4. ECNL sells access to college help, GDA sold access to the YNT list.


----------



## dad4

LB Mom 78 said:


> Would ECNL have to kick some existing SW clubs out to make room?  My understanding is field space is a major obstacle to adding too many teams.


Field space strikes me as a red herring.  The sort of thing you say when you cant admit the real reason.

Even counting all ECNL and the top 20 DA clubs, you're only talking 130 or so teams per age group.   They only play one game per day, so it is 65 games per age group, max.  That's tiny.


----------



## Dubs

LB Mom 78 said:


> Would ECNL have to kick some existing SW clubs out to make room?  My understanding is field space is a major obstacle to adding too many teams.


They don't kick out necessarily to make room... however, if you aren't showing a level of success commensurate with their requirements they will drop you.  That's how it used to work anyway.


----------



## futboldad1

LB Mom 78 said:


> Would ECNL have to kick some existing SW clubs out to make room?  My understanding is field space is a major obstacle to adding too many teams.

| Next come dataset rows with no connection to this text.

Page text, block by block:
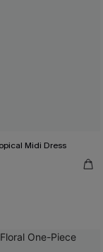
Midi Dress
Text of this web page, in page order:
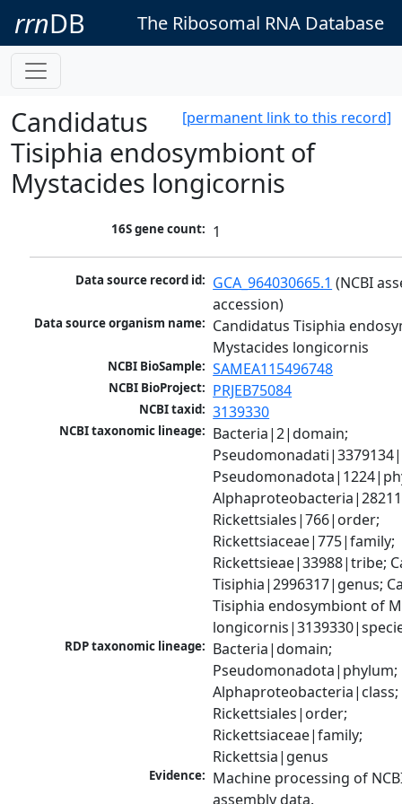
rrnDB The Ribosomal RNA Database
[permanent link to this record]
Candidatus
Tisiphia endosymbiont of
Mystacides longicornis
16S gene count: 1
Data source record id: GCA_964030665.1 (NCBI
accession)
Data source organism name: Candidatus Tisiphia
Mystacides longicornis
NCBI BioSample: SAMEA115496748
NCBI BioProject: PRJEB75084
NCBI taxid: 3139330
NCBI taxonomic lineage: Bacteria|2|domain;
Rickettsiales|766|order;
Rickettsiaceae|775|family;
Rickettsieae|33988|tribe;
Tisiphia|2996317|genus;
Tisiphia endosymbiont of
RDP taxonomic lineage: Bacteria|domain;
Pseudomonadota|phylum;
Alphaproteobacteria|class;
Rickettsiales|order;
Rickettsiaceae|family;
Rickettsia|genus
Evidence: Machine processing of
assembly data.
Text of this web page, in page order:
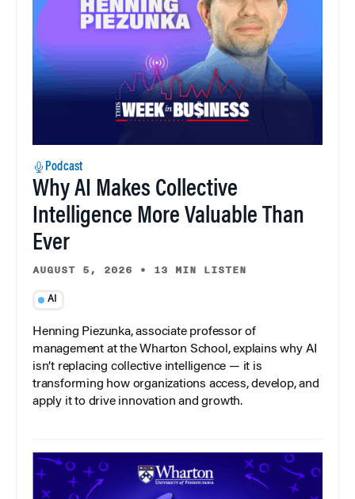
Podcast
Why AI Makes Collective
Intelligence More Valuable Than
Ever
AUGUST 5, 2026 • 13 MIN LISTEN
AI
Henning Piezunka, associate professor of
management at the Wharton School, explains why AI
isn’t replacing collective intelligence — it is
transforming how organizations access, develop, and
apply it to drive innovation and growth.

Very unlikely.... based on performance stats, Arsenal and Sharks would both be at risk in the SW but I think it's highly unlikely ECNL kicks out underperforming clubs like that...... if Beach and Legends get added in 12 months they will likely just split to two conferences like the NW, easy to do as I don't see what the low performing ex-DA clubs would add except dilution.....


----------



## happy9

Ellejustus said:


> 1. I know, I was told the same thing every year from the top GDA Docs.  It never happened and we will never truly know.  Some cheated and got to do both and that wasn;t very fair, rule breakers.....
> *2. Money talks big time and Mr Franklin is well liked in America.  The root of all evil some say is
> 3. I agree the GDA was about business and using the ynt list to grow their numbers of paying customers and ECNL was a about a business for college
> 4. ECNL sells access to college help, GDA sold access to the YNT list.*


Spot on! About as simple an explanation as it gets.  I would say the GDA clubs sold the access, the Federation needed access to continue to build a pipeline  and wanted a codified way to influence clubs to develop talent that is compatible with philosophy from the ground up - the need is real.  Some GDA clubs were compliant with curriculum, many were not.  It was destined to fail without full buy in.  Some clubs abused the GDA label and used it as a money grab. And of course, parents.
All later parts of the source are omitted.